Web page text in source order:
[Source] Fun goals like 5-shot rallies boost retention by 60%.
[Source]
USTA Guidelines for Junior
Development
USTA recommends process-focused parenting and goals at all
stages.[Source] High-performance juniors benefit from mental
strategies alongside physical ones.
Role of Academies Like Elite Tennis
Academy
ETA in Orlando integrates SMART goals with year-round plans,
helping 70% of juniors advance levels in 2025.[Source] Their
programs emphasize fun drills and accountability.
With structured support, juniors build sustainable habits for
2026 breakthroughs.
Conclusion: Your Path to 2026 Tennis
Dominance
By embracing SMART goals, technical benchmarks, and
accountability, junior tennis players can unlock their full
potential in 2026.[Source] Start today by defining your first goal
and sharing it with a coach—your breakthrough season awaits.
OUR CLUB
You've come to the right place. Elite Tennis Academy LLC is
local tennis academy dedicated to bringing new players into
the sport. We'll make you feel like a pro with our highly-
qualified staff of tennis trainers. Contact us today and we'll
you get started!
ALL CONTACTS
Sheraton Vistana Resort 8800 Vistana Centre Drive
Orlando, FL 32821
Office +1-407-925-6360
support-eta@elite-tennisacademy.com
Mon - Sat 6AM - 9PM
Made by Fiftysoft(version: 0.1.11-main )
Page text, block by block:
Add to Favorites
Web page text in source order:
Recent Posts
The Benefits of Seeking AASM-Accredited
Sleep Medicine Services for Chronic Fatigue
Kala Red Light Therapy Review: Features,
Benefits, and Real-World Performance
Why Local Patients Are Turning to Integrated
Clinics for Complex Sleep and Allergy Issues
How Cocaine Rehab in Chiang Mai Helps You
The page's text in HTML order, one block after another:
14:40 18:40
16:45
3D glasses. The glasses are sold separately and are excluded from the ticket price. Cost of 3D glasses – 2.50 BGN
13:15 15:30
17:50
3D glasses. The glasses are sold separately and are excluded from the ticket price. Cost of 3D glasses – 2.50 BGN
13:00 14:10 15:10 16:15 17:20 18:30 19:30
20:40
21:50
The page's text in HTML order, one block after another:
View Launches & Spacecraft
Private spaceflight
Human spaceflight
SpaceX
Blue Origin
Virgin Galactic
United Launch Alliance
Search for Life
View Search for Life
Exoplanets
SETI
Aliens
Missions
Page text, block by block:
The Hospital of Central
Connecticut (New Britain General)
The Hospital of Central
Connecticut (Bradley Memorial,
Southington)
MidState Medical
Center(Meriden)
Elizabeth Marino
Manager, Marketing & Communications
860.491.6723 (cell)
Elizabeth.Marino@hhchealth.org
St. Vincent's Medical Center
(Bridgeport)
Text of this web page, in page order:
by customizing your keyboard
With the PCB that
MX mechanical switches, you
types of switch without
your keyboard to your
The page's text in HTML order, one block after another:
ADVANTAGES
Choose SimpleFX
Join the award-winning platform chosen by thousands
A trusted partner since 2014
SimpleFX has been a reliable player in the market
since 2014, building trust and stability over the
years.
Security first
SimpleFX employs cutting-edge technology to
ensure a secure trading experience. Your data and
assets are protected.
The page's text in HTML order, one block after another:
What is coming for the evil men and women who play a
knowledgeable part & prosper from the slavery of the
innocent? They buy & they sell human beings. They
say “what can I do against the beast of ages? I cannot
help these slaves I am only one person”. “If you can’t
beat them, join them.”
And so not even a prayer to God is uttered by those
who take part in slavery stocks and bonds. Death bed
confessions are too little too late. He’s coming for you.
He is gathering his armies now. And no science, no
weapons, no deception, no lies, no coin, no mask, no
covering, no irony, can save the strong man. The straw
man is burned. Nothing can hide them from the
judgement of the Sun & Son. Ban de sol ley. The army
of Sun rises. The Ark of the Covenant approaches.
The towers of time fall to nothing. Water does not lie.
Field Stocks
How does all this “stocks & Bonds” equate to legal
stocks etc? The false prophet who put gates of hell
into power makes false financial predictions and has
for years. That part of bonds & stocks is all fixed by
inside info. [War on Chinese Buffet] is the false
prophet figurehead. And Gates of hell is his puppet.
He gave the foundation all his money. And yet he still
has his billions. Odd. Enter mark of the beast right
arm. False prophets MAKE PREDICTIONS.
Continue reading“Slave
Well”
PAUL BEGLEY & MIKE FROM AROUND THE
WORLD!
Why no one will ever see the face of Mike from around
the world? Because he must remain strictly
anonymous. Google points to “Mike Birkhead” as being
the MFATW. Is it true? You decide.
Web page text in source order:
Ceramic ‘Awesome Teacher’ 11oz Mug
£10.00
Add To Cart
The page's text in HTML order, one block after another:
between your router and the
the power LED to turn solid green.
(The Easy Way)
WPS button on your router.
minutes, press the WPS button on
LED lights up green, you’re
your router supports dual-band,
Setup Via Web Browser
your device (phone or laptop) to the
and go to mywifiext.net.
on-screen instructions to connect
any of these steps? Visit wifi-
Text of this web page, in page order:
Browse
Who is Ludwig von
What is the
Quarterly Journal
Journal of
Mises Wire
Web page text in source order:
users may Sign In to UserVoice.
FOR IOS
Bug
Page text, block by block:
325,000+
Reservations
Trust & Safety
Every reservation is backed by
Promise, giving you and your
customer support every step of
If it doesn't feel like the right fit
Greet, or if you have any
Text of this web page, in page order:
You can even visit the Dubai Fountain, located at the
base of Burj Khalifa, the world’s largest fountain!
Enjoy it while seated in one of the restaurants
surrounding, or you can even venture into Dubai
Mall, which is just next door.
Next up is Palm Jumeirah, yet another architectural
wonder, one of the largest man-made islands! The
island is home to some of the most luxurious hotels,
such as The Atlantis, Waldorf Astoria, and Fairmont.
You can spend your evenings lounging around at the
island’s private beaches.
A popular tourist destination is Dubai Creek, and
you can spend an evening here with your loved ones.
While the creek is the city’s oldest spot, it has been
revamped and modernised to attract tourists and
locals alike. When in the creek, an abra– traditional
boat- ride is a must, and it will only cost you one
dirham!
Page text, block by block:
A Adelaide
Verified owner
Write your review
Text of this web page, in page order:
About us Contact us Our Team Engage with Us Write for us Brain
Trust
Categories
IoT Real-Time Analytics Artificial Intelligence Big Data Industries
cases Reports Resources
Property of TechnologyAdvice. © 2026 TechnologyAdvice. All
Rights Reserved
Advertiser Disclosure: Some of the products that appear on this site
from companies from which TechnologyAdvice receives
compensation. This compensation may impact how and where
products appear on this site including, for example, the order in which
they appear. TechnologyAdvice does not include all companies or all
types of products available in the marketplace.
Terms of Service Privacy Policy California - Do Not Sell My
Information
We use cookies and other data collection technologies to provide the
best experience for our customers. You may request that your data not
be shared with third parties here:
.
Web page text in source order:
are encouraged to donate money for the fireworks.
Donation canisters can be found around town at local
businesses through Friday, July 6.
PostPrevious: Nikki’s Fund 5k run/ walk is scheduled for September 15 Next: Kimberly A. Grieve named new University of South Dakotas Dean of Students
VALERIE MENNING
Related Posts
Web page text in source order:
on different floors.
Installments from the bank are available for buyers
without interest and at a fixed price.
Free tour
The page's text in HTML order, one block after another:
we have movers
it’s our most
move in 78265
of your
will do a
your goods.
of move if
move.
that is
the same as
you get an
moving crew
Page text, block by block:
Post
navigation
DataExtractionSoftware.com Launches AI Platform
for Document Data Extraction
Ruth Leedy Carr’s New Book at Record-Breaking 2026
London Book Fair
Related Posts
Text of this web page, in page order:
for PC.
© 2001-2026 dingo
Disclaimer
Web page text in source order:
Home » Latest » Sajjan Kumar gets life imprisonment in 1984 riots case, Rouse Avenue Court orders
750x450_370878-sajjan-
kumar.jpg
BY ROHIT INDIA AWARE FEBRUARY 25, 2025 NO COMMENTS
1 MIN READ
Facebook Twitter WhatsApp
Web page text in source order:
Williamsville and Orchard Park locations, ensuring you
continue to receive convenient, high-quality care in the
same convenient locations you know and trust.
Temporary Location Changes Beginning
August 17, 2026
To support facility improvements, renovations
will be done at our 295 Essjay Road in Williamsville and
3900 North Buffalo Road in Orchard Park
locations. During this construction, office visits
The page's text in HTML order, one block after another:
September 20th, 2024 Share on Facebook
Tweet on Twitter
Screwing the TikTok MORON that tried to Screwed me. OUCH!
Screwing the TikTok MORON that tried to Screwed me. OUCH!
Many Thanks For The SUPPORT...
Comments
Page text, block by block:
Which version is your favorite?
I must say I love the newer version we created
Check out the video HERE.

EXERCISE -> The result should be every line that contains "without", copied from the entries.

RESULT FOR THIS TASK ->
types of switch without
without interest and at a fixed price.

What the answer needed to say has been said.